Batt was filming a traffic stop that led to a DUI investigation.  He was filming from a public sidewalk, was over 30 feet away from the scene, and was not interfering with the officers at any time.  The stop began with just one officer and the driver being investigated.  Once the officer saw that he was being recorded, four more officers soon rolled up on the scene.

At 5:23 into the video, an officer identified as Officer Brewer, Badge #5607 approaches Batt and asks him to move back another 20 feet.  He tells the officer that he is on a public sidewalk and is far enough away from the scene and that he is not interfering. Brewer then assaults Battousai when he puts hands on him and pulls him onto private property.  Batt tells the officer several times to remove his hands from him.  He tells the officer that he is not going to stand on private property and moves back to the sidewalk.

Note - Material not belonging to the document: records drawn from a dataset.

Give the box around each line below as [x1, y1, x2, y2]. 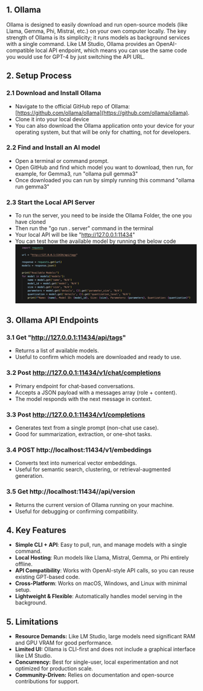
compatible [6, 47, 34, 54]
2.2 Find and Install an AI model [6, 144, 101, 152]
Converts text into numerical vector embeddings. [14, 460, 137, 467]
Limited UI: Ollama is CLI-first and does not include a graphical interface [14, 646, 196, 653]
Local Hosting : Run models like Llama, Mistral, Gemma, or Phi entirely [14, 554, 189, 561]
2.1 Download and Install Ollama [6, 89, 101, 98]
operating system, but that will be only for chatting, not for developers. [14, 128, 191, 136]
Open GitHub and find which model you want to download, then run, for [14, 164, 193, 171]
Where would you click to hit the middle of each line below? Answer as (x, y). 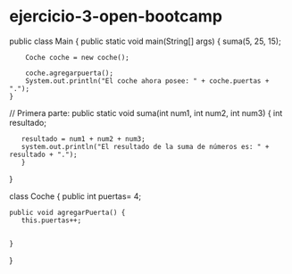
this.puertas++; (51, 220)
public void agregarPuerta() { (67, 212)
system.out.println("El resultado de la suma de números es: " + (145, 146)
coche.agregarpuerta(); (70, 73)
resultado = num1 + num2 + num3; (83, 139)
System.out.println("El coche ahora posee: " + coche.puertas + (147, 81)
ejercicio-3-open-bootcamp (116, 17)
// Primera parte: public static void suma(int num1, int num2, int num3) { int (146, 112)
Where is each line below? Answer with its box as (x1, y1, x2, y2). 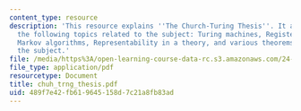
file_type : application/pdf (9, 64, 115, 73)
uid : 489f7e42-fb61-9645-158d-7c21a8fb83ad (9, 88, 175, 97)
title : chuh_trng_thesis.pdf (9, 80, 118, 89)
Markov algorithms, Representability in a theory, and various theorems (17, 38, 295, 47)
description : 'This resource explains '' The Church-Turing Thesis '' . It (9, 21, 287, 30)
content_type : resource (9, 13, 99, 22)
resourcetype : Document (9, 72, 99, 81)
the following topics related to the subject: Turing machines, (17, 30, 262, 38)
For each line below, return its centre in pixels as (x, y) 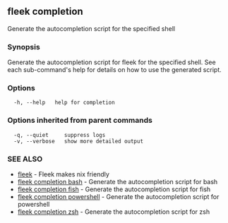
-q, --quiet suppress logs (60, 135)
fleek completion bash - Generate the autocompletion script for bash (118, 182)
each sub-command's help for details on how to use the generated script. (114, 70)
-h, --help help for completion (64, 103)
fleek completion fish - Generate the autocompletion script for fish (114, 189)
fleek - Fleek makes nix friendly (63, 174)
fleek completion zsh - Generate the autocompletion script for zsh (114, 212)
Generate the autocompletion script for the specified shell (91, 28)
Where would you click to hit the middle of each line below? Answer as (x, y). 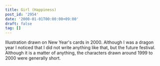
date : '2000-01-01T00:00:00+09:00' (42, 19)
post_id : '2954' (22, 14)
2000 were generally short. (33, 58)
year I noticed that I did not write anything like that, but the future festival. (80, 48)
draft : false (19, 24)
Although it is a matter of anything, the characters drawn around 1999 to (79, 53)
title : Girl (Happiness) (31, 10)
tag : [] (13, 28)
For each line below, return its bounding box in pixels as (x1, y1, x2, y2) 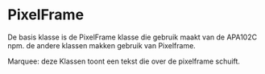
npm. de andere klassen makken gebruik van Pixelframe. (7, 40, 197, 50)
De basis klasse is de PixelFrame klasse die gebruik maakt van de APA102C (7, 32, 258, 42)
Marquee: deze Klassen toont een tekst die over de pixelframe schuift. (7, 56, 241, 66)
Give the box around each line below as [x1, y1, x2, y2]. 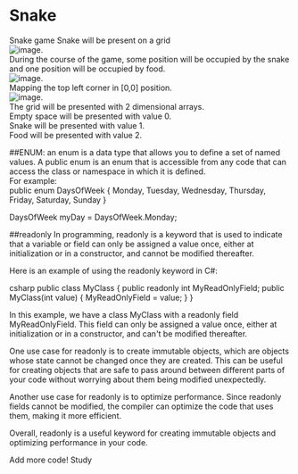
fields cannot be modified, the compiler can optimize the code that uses [9, 401, 274, 412]
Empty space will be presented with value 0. [9, 111, 172, 121]
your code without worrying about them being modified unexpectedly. [9, 374, 267, 385]
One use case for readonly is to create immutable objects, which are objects [9, 345, 290, 356]
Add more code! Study [9, 454, 92, 465]
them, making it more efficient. [9, 410, 122, 420]
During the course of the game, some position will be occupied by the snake [9, 54, 290, 64]
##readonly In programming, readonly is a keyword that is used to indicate [9, 229, 283, 239]
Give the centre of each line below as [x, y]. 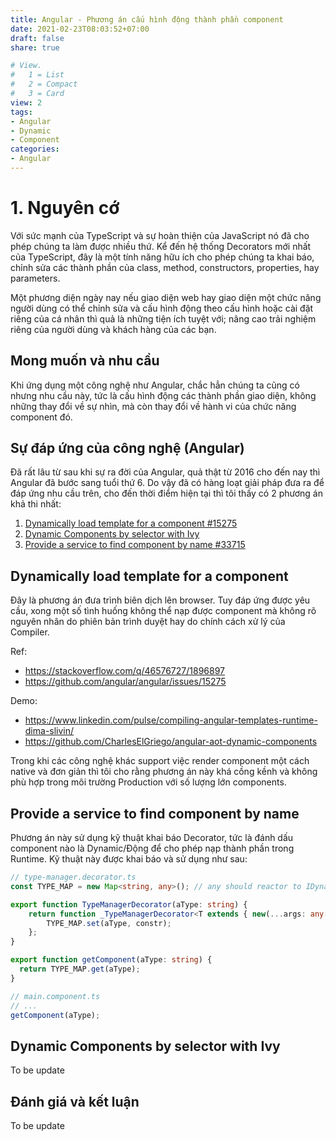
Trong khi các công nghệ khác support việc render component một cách [160, 761]
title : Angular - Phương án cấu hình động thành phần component [147, 19]
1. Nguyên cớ [65, 208]
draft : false [37, 38]
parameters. [35, 278]
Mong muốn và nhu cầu [85, 361]
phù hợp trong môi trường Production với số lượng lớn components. [148, 782]
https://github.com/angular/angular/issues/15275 [125, 682]
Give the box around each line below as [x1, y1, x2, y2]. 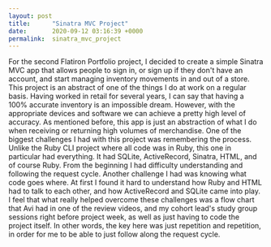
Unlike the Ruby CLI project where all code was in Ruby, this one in [8, 143, 231, 153]
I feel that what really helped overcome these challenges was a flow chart [8, 195, 255, 205]
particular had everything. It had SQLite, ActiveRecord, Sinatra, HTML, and [8, 152, 257, 162]
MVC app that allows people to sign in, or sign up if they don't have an [8, 66, 243, 76]
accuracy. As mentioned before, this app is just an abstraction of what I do [8, 117, 257, 127]
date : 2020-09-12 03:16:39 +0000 [8, 27, 144, 35]
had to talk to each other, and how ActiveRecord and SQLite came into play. [8, 186, 261, 196]
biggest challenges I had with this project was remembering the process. [8, 135, 252, 145]
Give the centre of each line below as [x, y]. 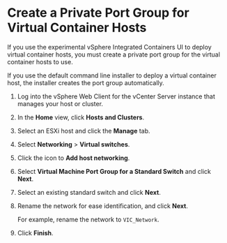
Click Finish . [35, 233]
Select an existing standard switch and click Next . [89, 192]
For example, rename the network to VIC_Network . [88, 219]
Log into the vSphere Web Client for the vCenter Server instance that [116, 96]
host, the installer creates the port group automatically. [86, 82]
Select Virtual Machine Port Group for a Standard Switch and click [114, 171]
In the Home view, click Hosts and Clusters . [81, 117]
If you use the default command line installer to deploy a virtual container [112, 75]
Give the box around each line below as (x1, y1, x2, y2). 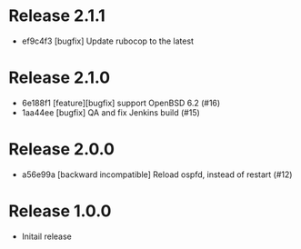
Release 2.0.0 (8, 139, 115, 160)
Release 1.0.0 (8, 201, 112, 221)
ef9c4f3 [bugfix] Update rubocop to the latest (21, 35, 195, 46)
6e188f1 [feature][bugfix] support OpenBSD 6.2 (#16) (21, 97, 221, 108)
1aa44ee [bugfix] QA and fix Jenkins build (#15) (21, 106, 201, 118)
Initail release (21, 231, 72, 242)
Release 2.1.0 (8, 67, 111, 88)
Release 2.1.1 (8, 5, 105, 26)
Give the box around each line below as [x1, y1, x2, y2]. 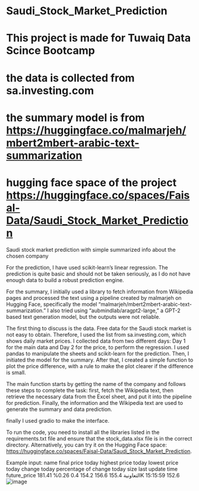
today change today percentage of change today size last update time [6, 465, 178, 473]
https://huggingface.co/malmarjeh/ [6, 123, 187, 137]
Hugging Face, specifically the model [6, 300, 97, 308]
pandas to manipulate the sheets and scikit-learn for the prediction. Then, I [6, 350, 189, 357]
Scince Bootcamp [6, 44, 95, 58]
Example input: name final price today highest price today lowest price [6, 459, 179, 466]
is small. [6, 369, 27, 376]
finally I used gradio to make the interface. [6, 417, 110, 424]
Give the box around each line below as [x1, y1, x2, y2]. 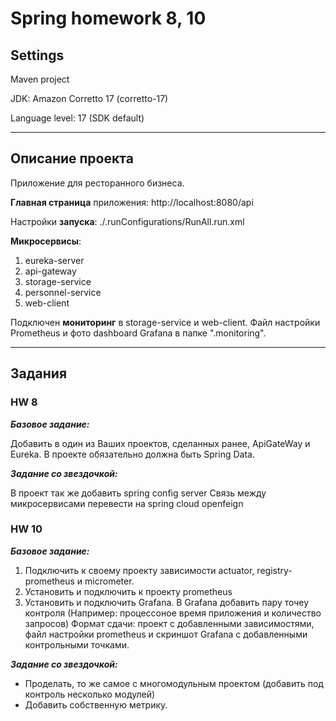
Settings [10, 47, 65, 64]
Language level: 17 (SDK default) [10, 112, 145, 124]
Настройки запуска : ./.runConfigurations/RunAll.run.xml [10, 215, 245, 227]
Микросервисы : [10, 235, 82, 247]
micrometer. [84, 575, 135, 587]
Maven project [10, 73, 70, 85]
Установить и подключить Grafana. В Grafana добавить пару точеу [24, 596, 310, 608]
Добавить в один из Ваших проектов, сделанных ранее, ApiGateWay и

Throughout the video, another officer; Officer Allegretti Badge #7756, keeps looking back to see where the camera is and then moves to block his shot.  Because of this, he has to keep moving to get a shot of the scene.  Brewer tells him to quit moving around and he tells the officer that if the officer would stop interfering with his photography, he wouldn’t have to keep moving.

According to APD Policy:

302.2 INTERACTION WITH COMMUNITY

(b1):  In areas open to the public, officers shall allow bystanders the same access for photography as is given to members of the news.  Officers shall be aware that:  3.  Public settings include parks, sidewalks, streets, and locations of public protests; but that protection extends also to an individual’s home or business, common areas of public or private facilities and buildings, and any other public or private facility at which the individual has a legal right to be present.

(c) As long as the photographing or recording takes place in a setting at which the individual has a legal right to be present and does not interfere with an officer’s safety or lawful duties, officer’s shall not inform or instruct people that photographing or recording of police officers, police activity or individuals who are the subject of police action (such as a Terry stop or an arrest) is not allowed; requires a permit; or requires the officer’s consent. Additionally, officers shall not:

1. Order that person to cease such activity;

2. Demand that person’s identification;

3. Demand that the person state a reason why he or she is taking photographs or recording;

4. Detain that person;

5. Intentionally block or obstruct cameras or recording devices; or

6. In any way threaten, intimidate or otherwise discourage an individual from recording officer’s enforcement activities.

Several of the officers present seemed to interact professionally with Battousai, but it’s quite apparent that Officer Brewer and Officer Allegretti are in need of retraining on the department’s policy when interacting with the public.  If these officer have nothing to hide, why do they seem to lose their minds every time a person films them?

The Battousai is a real professional when dealing with officer when he goes out and films them.  He is always polite and never puts himself into the situation.  His only interactions are when they approach him or when they are finished with their stop so that he can get names and badge numbers.  Don’t let his being polite confuse you into thinking it’s weakness.  This man knows the local laws and does not back down when one of these officers tries to challenge him on his actions.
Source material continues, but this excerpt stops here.